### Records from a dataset
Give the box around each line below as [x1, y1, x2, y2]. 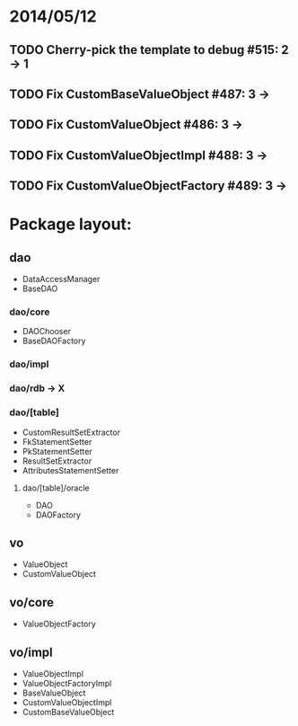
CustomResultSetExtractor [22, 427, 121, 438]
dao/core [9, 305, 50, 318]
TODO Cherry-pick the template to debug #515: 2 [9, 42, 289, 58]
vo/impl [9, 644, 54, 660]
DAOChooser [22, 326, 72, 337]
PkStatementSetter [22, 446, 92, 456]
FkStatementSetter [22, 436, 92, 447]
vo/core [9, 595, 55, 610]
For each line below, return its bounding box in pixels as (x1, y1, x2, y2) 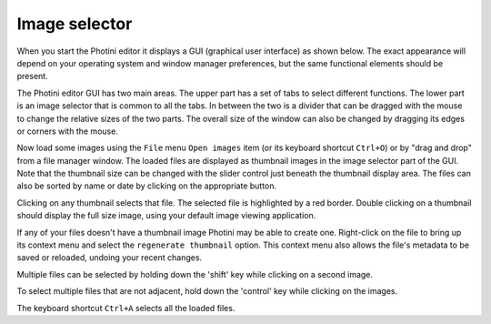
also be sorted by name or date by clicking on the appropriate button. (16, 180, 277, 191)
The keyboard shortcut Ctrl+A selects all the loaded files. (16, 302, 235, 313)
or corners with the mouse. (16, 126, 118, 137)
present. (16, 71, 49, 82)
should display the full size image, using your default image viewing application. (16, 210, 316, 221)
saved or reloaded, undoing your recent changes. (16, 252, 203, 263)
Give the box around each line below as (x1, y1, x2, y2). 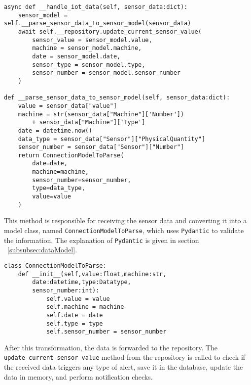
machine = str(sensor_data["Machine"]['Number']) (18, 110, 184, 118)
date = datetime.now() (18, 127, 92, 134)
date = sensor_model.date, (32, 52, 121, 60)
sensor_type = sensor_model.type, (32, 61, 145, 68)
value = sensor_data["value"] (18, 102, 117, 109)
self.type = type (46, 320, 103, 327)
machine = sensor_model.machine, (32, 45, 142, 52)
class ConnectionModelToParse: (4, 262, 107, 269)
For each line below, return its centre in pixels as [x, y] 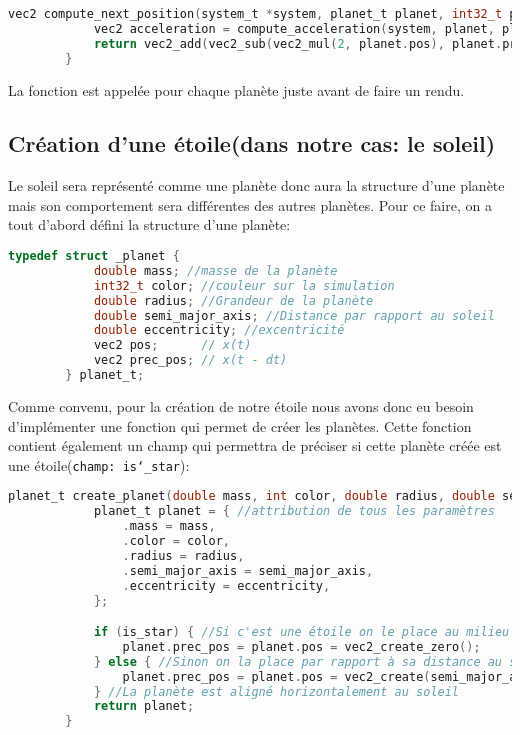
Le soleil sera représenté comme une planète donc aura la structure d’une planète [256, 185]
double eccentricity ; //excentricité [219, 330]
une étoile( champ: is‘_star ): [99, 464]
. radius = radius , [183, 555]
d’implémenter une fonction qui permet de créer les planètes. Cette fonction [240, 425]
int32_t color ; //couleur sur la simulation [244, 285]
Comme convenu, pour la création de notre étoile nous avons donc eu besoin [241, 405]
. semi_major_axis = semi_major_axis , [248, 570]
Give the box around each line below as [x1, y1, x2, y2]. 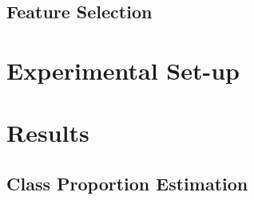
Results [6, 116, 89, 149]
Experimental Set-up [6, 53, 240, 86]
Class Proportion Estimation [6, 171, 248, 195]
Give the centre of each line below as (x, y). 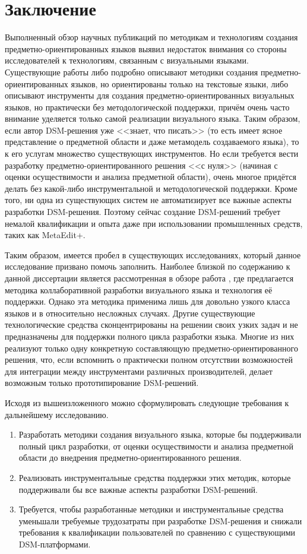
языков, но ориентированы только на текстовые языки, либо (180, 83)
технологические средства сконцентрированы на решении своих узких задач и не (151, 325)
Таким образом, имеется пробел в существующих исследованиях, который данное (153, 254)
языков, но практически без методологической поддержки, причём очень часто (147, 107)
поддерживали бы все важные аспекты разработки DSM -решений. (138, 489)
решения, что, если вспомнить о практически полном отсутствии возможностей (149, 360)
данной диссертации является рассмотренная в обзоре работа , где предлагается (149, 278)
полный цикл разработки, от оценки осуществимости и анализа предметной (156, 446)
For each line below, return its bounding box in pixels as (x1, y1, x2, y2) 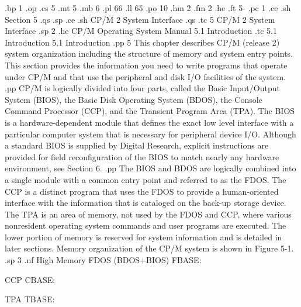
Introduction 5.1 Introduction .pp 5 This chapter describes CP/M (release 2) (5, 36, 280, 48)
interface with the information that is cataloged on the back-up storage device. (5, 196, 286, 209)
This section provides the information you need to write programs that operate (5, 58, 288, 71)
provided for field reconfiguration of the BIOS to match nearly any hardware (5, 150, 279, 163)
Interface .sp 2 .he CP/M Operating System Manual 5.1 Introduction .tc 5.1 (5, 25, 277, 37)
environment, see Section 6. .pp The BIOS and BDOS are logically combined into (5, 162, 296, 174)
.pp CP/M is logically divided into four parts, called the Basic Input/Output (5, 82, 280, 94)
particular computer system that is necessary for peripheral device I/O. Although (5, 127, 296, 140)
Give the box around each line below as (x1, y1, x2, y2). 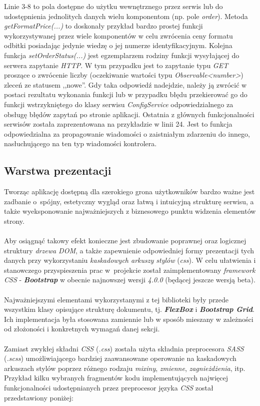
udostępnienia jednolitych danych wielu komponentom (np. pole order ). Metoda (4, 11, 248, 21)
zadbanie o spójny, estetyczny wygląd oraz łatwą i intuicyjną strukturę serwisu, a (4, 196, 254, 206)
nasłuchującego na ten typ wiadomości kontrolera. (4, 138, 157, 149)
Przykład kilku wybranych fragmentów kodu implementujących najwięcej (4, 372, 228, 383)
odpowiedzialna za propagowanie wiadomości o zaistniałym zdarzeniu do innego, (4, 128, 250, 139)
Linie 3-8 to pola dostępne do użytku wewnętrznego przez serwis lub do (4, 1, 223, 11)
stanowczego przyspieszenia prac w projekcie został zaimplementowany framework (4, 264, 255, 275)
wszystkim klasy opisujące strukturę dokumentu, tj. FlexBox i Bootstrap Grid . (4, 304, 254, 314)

### WHAT THE TASK ASKS
Without including any pictures, print each record exactly.

### RESPONSE AREA
Give the box around each line below as [x1, y1, x2, y2]. 
CustomResultSetExtractor [22, 427, 121, 438]
dao/core [9, 305, 50, 318]
TODO Cherry-pick the template to debug #515: 2 [9, 42, 289, 58]
vo/impl [9, 644, 54, 660]
DAOChooser [22, 326, 72, 337]
PkStatementSetter [22, 446, 92, 456]
FkStatementSetter [22, 436, 92, 447]
vo/core [9, 595, 55, 610]
For each line below, return its bounding box in pixels as (x1, y1, x2, y2) 
also be sorted by name or date by clicking on the appropriate button. (16, 180, 277, 191)
The keyboard shortcut Ctrl+A selects all the loaded files. (16, 302, 235, 313)
or corners with the mouse. (16, 126, 118, 137)
present. (16, 71, 49, 82)
should display the full size image, using your default image viewing application. (16, 210, 316, 221)
saved or reloaded, undoing your recent changes. (16, 252, 203, 263)
Give the box around each line below as (x1, y1, x2, y2). 
machine = str(sensor_data["Machine"]['Number']) (18, 110, 184, 118)
date = datetime.now() (18, 127, 92, 134)
date = sensor_model.date, (32, 52, 121, 60)
sensor_type = sensor_model.type, (32, 61, 145, 68)
value = sensor_data["value"] (18, 102, 117, 109)
self.type = type (46, 320, 103, 327)
machine = sensor_model.machine, (32, 45, 142, 52)
class ConnectionModelToParse: (4, 262, 107, 269)
For each line below, return its centre in pixels as [x, y] 
Le soleil sera représenté comme une planète donc aura la structure d’une planète [256, 185]
double eccentricity ; //excentricité [219, 330]
une étoile( champ: is‘_star ): [99, 464]
. radius = radius , [183, 555]
d’implémenter une fonction qui permet de créer les planètes. Cette fonction [240, 425]
int32_t color ; //couleur sur la simulation [244, 285]
Comme convenu, pour la création de notre étoile nous avons donc eu besoin [241, 405]
. semi_major_axis = semi_major_axis , [248, 570]
Give the box around each line below as [x1, y1, x2, y2]. 
Results [6, 116, 89, 149]
Experimental Set-up [6, 53, 240, 86]
Class Proportion Estimation [6, 171, 248, 195]
Give the centre of each line below as (x, y). 
языков, но ориентированы только на текстовые языки, либо (180, 83)
технологические средства сконцентрированы на решении своих узких задач и не (151, 325)
Таким образом, имеется пробел в существующих исследованиях, который данное (153, 254)
языков, но практически без методологической поддержки, причём очень часто (147, 107)
поддерживали бы все важные аспекты разработки DSM -решений. (138, 489)
решения, что, если вспомнить о практически полном отсутствии возможностей (149, 360)
данной диссертации является рассмотренная в обзоре работа , где предлагается (149, 278)
полный цикл разработки, от оценки осуществимости и анализа предметной (156, 446)
For each line below, return its bounding box in pixels as (x1, y1, x2, y2) 
Introduction 5.1 Introduction .pp 5 This chapter describes CP/M (release 2) (5, 36, 280, 48)
interface with the information that is cataloged on the back-up storage device. (5, 196, 286, 209)
This section provides the information you need to write programs that operate (5, 58, 288, 71)
provided for field reconfiguration of the BIOS to match nearly any hardware (5, 150, 279, 163)
Interface .sp 2 .he CP/M Operating System Manual 5.1 Introduction .tc 5.1 (5, 25, 277, 37)
environment, see Section 6. .pp The BIOS and BDOS are logically combined into (5, 162, 296, 174)
.pp CP/M is logically divided into four parts, called the Basic Input/Output (5, 82, 280, 94)
particular computer system that is necessary for peripheral device I/O. Although (5, 127, 296, 140)
Give the box around each line below as (x1, y1, x2, y2). 
udostępnienia jednolitych danych wielu komponentom (np. pole order ). Metoda (4, 11, 248, 21)
zadbanie o spójny, estetyczny wygląd oraz łatwą i intuicyjną strukturę serwisu, a (4, 196, 254, 206)
nasłuchującego na ten typ wiadomości kontrolera. (4, 138, 157, 149)
Przykład kilku wybranych fragmentów kodu implementujących najwięcej (4, 372, 228, 383)
odpowiedzialna za propagowanie wiadomości o zaistniałym zdarzeniu do innego, (4, 128, 250, 139)
Linie 3-8 to pola dostępne do użytku wewnętrznego przez serwis lub do (4, 1, 223, 11)
stanowczego przyspieszenia prac w projekcie został zaimplementowany framework (4, 264, 255, 275)
wszystkim klasy opisujące strukturę dokumentu, tj. FlexBox i Bootstrap Grid . (4, 304, 254, 314)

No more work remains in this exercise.